To further encourage students’ — and especially girls’ — interest in engineering, we often pose real-world problems and ask them to come up with solutions that will benefit our community or society at large. For example, we invited a marine scientist to discuss her work and then we assigned related tasks to students. In one task, we asked them to build a robot to rescue a manatee and transport it to the local zoo. In another, students were asked to create a robot that could protect the local ecosystem from an oil spill.
4. Go wireless.
The Wireless Sensors have added a whole new dimension to what we can do in the Innovations Lab, as well as STEM courses district-wide. Because the sensors remove the clutter of cables, students can now conduct experiments that would have been impossible before. For example, in our award-winning outdoor learning space, Nature’s Classroom, wireless sensors have allowed for even our youngest scientists to collect meaningful data in the field. The wireless sensors also reduce lab set-up and clean-up time and the time it takes students to collect data, which means they can spend more time on analysis and discussion. This results in deeper conceptual learning.

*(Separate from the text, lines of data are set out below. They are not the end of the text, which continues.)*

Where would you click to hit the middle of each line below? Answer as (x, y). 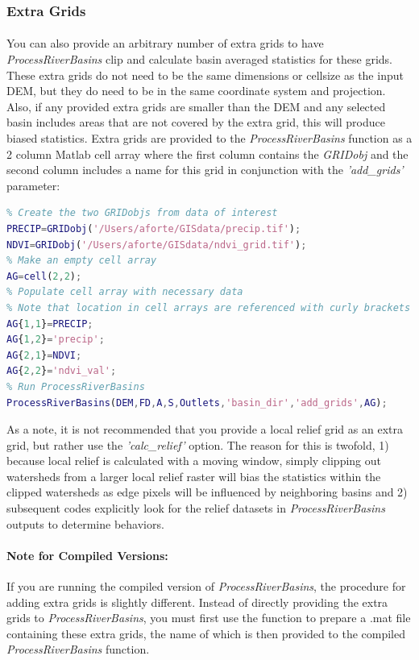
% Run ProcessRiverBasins (76, 386)
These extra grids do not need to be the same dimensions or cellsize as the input (205, 75)
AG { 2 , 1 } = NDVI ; (44, 355)
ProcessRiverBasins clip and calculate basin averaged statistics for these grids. (199, 59)
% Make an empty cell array (82, 261)
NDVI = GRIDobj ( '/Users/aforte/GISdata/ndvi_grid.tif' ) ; (157, 245)
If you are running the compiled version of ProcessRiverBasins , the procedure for (206, 586)
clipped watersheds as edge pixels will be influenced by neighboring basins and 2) (207, 492)
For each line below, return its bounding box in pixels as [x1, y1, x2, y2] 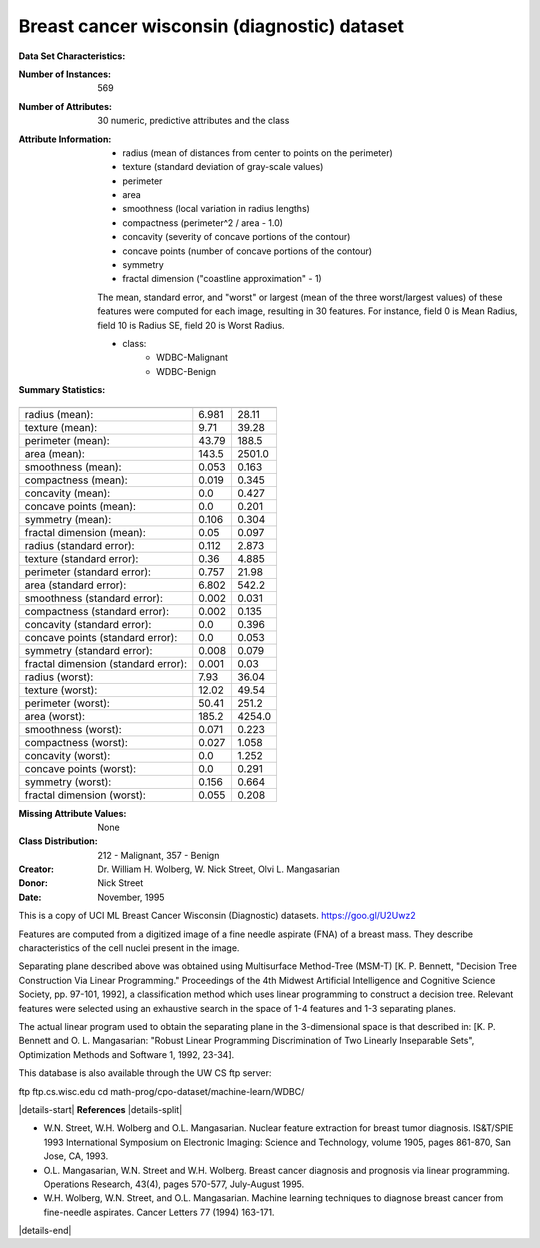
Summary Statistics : [18, 384, 106, 396]
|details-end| [18, 1225, 72, 1237]
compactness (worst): [24, 735, 129, 749]
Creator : [18, 863, 55, 875]
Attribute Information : [18, 133, 112, 145]
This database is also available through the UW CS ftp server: [18, 1067, 272, 1079]
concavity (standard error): [24, 617, 152, 631]
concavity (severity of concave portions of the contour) [122, 231, 351, 243]
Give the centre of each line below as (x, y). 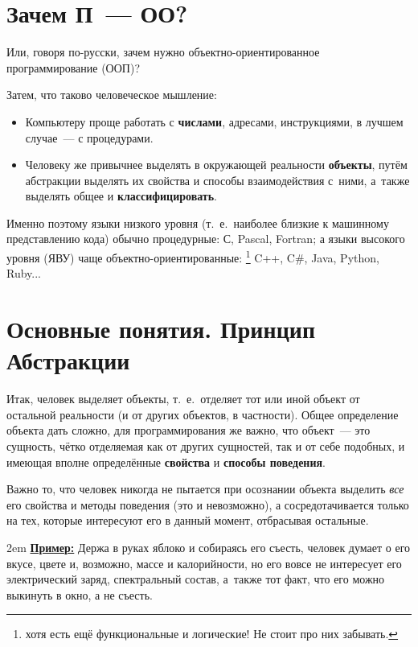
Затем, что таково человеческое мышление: (112, 95)
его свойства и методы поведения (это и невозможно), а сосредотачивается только (208, 504)
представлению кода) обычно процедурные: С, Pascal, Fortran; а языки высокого (206, 239)
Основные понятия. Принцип (161, 329)
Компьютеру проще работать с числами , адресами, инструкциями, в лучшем (214, 121)
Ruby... (24, 273)
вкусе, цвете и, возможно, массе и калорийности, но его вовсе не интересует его (204, 563)
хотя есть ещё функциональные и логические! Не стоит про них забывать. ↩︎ (212, 634)
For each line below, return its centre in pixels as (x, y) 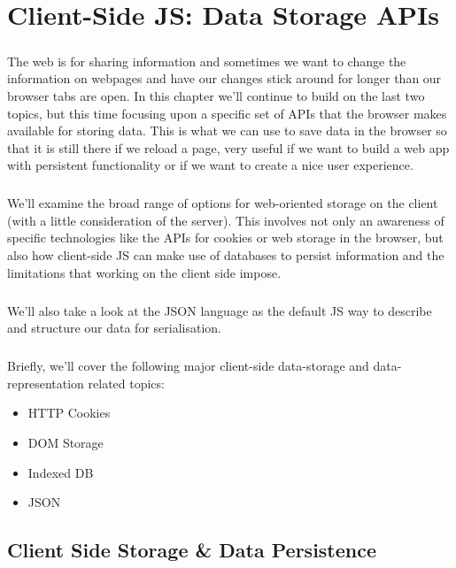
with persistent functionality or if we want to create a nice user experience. (210, 165)
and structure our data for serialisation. (114, 328)
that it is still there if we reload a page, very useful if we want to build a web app (228, 147)
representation (46, 383)
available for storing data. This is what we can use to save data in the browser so (227, 130)
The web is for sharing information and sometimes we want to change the (207, 61)
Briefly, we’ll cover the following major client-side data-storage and (188, 366)
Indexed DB (61, 472)
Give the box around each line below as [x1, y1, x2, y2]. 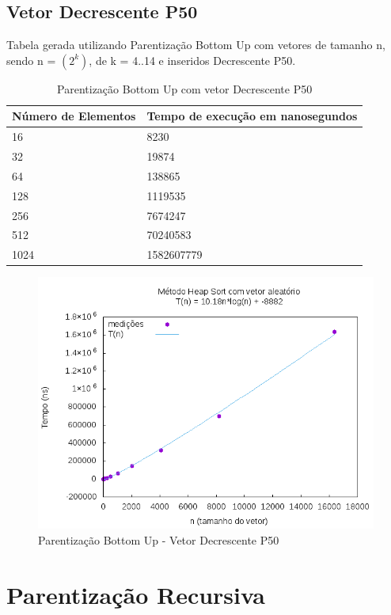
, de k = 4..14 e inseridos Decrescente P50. [89, 51, 296, 68]
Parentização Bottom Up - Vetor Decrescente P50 [38, 531, 279, 548]
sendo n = [6, 51, 56, 68]
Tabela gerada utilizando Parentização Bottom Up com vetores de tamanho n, [6, 36, 385, 53]
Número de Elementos [12, 108, 136, 124]
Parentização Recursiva [6, 578, 265, 610]
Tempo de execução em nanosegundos [146, 108, 358, 124]
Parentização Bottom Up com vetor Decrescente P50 [57, 80, 313, 97]

Increasing students’ understanding and interest in STEM
The use of technology-supported inquiry and hands-on experiences, which incorporate the environments and the tools of modern STEM careers, is helping to improve students’ understanding of core STEM concepts and practices, while increasing their motivation to learn more.
In a career interest survey we conducted in grades 7–11, nearly 80 percent of students identified STEM careers as potential options for their future. We believe this is due not only to what we are teaching students but to how we’re teaching them.
We are also seeing gains in student performance. Our district, which includes more than 203,000 students in 250 schools, typically performs at or above the state average in science and math. Among the 10 largest districts in Florida, we have moved from seventh or eighth place all the way up to third in science scores for our elementary schools.
Our focus on STEM, particularly in our Innovations Labs, has created a culture shift around the importance of these subjects and the idea that they can be fun. It is this shift in thinking that has gotten us to where we are now.
In 2017-18, we plan to engage in a series of meetings with representatives from the technology and biomedical sectors of our community. In these meetings, we plan to work together to better define the STEM skill sets students should have when they leave our schools. The goal is to create a more productive ecosystem that will better serve our students as well as local employers. Through this collaboration, we can ensure we are meeting our students’ educational needs while filling the STEM pipeline with qualified workers.
Larry Plank is the director for K-12 STEM education for Hillsborough County Public Schools in Florida.